Your answer should consist only of the lines below from the one with "docstring. (176, 948)" through the one with "pytest --tb=native --log-cli-level=info", copied exactly.

━━ Provided data ━━

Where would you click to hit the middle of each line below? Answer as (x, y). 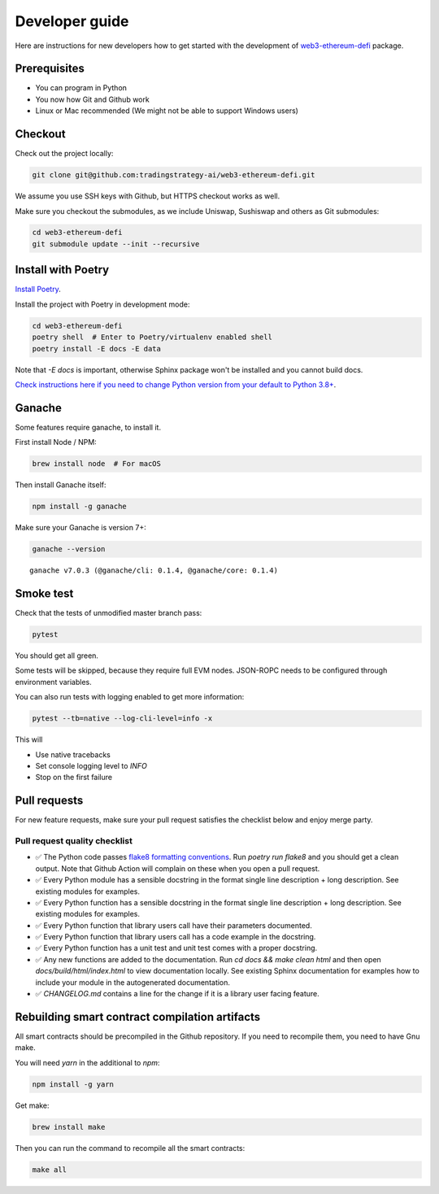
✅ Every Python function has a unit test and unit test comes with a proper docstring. (176, 948)
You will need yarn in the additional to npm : (87, 1062)
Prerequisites (50, 69)
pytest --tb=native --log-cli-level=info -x (122, 719)
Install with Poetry (62, 270)
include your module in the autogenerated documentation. (133, 982)
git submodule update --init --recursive (116, 244)
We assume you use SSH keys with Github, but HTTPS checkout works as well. (148, 196)
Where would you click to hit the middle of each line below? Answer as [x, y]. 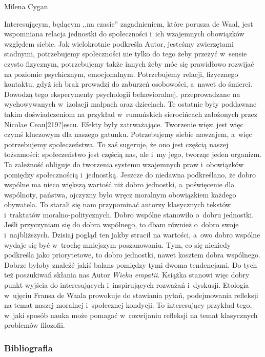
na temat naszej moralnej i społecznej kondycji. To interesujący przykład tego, [128, 305]
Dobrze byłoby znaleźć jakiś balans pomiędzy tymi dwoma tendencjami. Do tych [131, 264]
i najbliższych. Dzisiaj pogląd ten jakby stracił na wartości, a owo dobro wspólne [132, 235]
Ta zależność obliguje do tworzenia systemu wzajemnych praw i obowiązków [124, 164]
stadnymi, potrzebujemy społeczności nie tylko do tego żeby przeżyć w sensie [126, 54]
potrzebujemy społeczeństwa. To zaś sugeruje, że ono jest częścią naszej [116, 144]
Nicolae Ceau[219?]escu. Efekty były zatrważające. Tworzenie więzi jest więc [124, 124]
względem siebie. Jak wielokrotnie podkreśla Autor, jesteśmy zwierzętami [119, 43]
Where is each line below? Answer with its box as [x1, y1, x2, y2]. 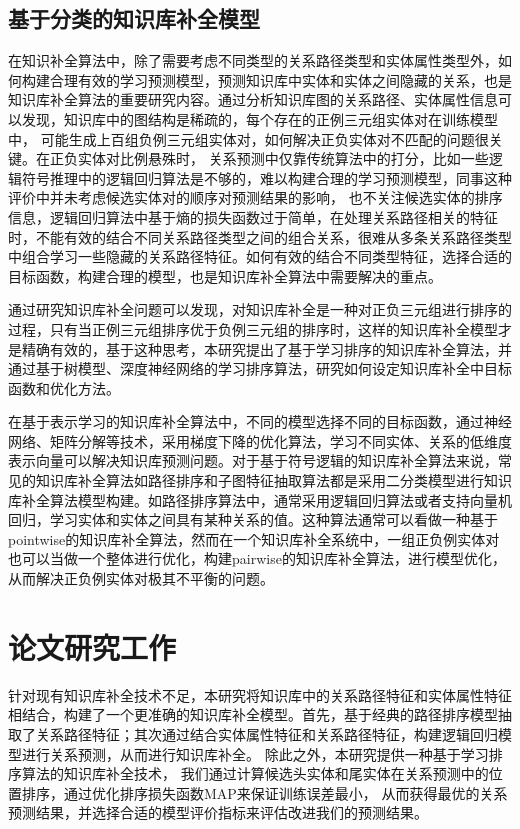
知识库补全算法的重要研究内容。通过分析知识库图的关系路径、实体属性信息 [8, 89, 498, 110]
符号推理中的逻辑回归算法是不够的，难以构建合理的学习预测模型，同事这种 [21, 167, 512, 188]
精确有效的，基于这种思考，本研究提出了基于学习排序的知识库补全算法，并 [21, 338, 512, 359]
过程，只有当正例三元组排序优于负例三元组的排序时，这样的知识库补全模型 [8, 318, 498, 339]
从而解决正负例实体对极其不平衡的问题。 [8, 568, 274, 589]
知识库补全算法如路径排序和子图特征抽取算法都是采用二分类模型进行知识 [35, 470, 512, 491]
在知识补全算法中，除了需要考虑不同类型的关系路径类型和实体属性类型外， [8, 50, 498, 71]
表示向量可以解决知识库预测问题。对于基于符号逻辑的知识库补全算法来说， [8, 450, 498, 471]
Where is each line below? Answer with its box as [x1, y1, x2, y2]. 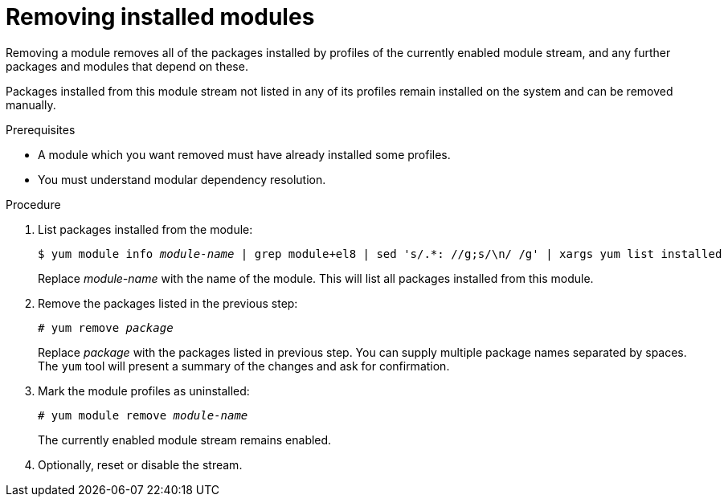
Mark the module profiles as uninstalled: [38, 383, 250, 398]
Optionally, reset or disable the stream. [38, 457, 243, 472]
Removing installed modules [6, 3, 315, 31]
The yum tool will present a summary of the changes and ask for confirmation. [38, 358, 450, 373]
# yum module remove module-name [38, 408, 248, 422]
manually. [6, 97, 56, 112]
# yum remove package [38, 321, 174, 334]
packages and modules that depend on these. [6, 59, 248, 73]
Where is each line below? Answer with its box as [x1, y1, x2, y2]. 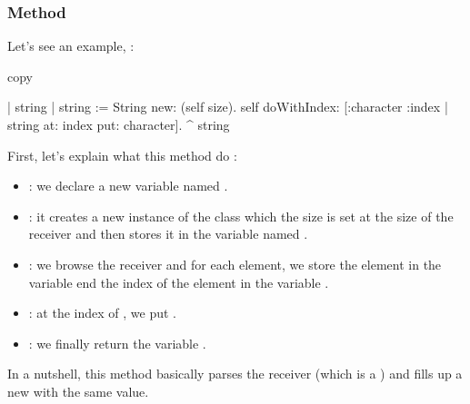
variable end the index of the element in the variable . [28, 272, 329, 291]
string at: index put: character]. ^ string [7, 115, 230, 133]
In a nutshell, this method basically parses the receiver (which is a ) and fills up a [7, 364, 463, 383]
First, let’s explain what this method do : [7, 145, 237, 164]
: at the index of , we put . [28, 303, 176, 322]
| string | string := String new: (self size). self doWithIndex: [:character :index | [7, 97, 448, 116]
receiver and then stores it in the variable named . [28, 224, 308, 243]
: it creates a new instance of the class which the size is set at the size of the [28, 206, 454, 225]

━━━

» **Reply**:
✅ Every Python function has a unit test and unit test comes with a proper docstring. (176, 948)
You will need yarn in the additional to npm : (87, 1062)
Prerequisites (50, 69)
pytest --tb=native --log-cli-level=info -x (122, 719)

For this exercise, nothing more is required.